His eyes lit up. He seemed relieved that we were both on the same side and he no longer had to present answers like a schoolchild and hope they were correct.

“It would liven up the quarry surely,” he agreed. “Sure it would be the makings of us. There would be dozens of lorries on the go, day and night. Day and night.”

And we both fell silent and stared at our pints of Guinness.

“Do you have any dung?” I wondered.

“Any amount of it,” he said. “Do you want some?”

I needed the dung for the roses, so he came up the following day, with a trailer of fresh black stuff and forked it into a pile in the garden, near the shed.

There’s a particular aroma from dung, and a stringy texture to it, and a weightiness on the fork, and it has a strong smell. But yet I like dung.

Dung is rich with hope. Year after year I’ve seen it piled on Leitrim’s thin fields as if it could change the scrawny hills into lush meadows. Dung for roses and dung for the carrots and spuds, and dung for the hungry fields and the stony soil. If you have dung, you can’t go wrong.

There’s even a proverb that associates dung with the idea of home. “Make your fortune far away, but marry on the dunghill.” Not that everyone in the world listens to that peasant advice nowadays.

My friend Little Lotus is just returned from China, and she came to visit on Sunday all the way from Mullingar with her Irish boyfriend.

We ate a curry of mung beans and we all sat at the fire and looked out at the saplings bending in the rain and at the heap of dung that had been delivered the previous day.

Little Lotus brought me a flute from China as a gift, and I played a jig, which to her amazement sounded utterly Chinese.

She’s not great at English, and the conversation never strays into subtle waters when she’s in the room, but she has a wide vocabulary of facial signals, which she uses with her boyfriend.

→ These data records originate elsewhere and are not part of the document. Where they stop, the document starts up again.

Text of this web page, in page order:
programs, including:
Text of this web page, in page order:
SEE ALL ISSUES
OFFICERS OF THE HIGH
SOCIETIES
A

When the rain cleared we all went walking up the hill. A huge lump of hay had been dumped on the side of the road beside a gate and she wanted to know what it was. I explained that it was fodder.

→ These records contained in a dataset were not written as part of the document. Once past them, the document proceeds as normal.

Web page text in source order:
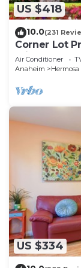
US $418
10.0(231
Corner Lot
Private Hot
Air Conditioner
Anaheim
US $334
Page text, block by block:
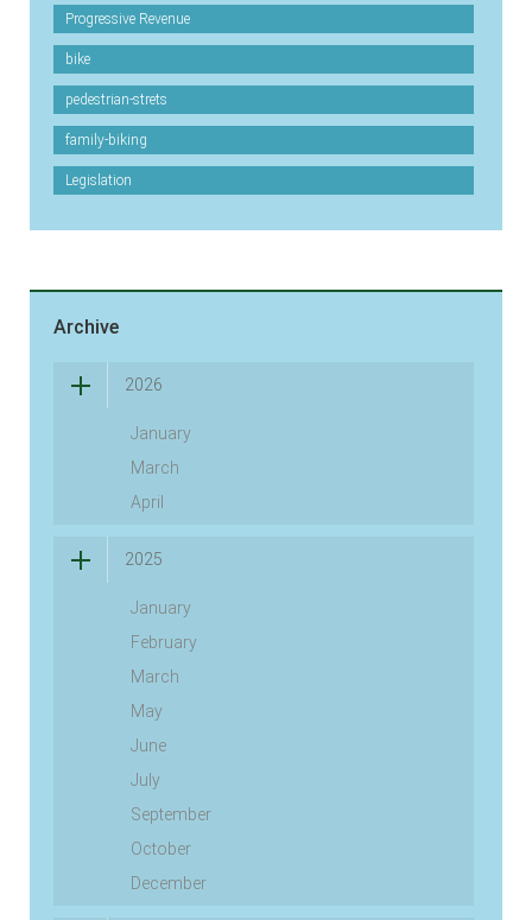
Progressive Revenue
bike
pedestrian-strets
family-biking
Legislation
Archive
2026
January
March
April
2025
January
February
March
May
June
July
September
October
December
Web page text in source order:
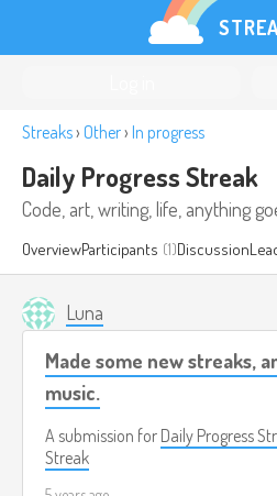
Streaks› Other› In progress
Daily Progress Streak
Code, art, writing, life, anything
OverviewParticipants (1)Discussion
Luna
Made some new streaks,
music.
A submission for Daily Progress
Streak

The fodder left out for cattle is yellowish brown at this time of year. I see it regularly hefted against the steel gate where black calves strain their necks and their eyeballs bulge as they get their morning dose.

I watched Little Lotus as as she watched Leitrim, and I could see her evaluating it.

“Do you live in the country?” I wondered. “No,” she said, “I live in city.”

I imagined her in a face mask on a bicycle in a milling crowd, or living in some small apartment where the hot water is rationed and where her grandparents gather wood on the streets for the stove. As we returned, she noticed the black pile beside the shed.

“Ah,” she said, “more fodder?”

“No,” I said, “that’s dung.”

“Dung?” She was perplexed. So she went over and sniffed it, and burst out laughing.

“Ahhh yes, dung!” she exclaimed with delight. “Dung! I know dung!”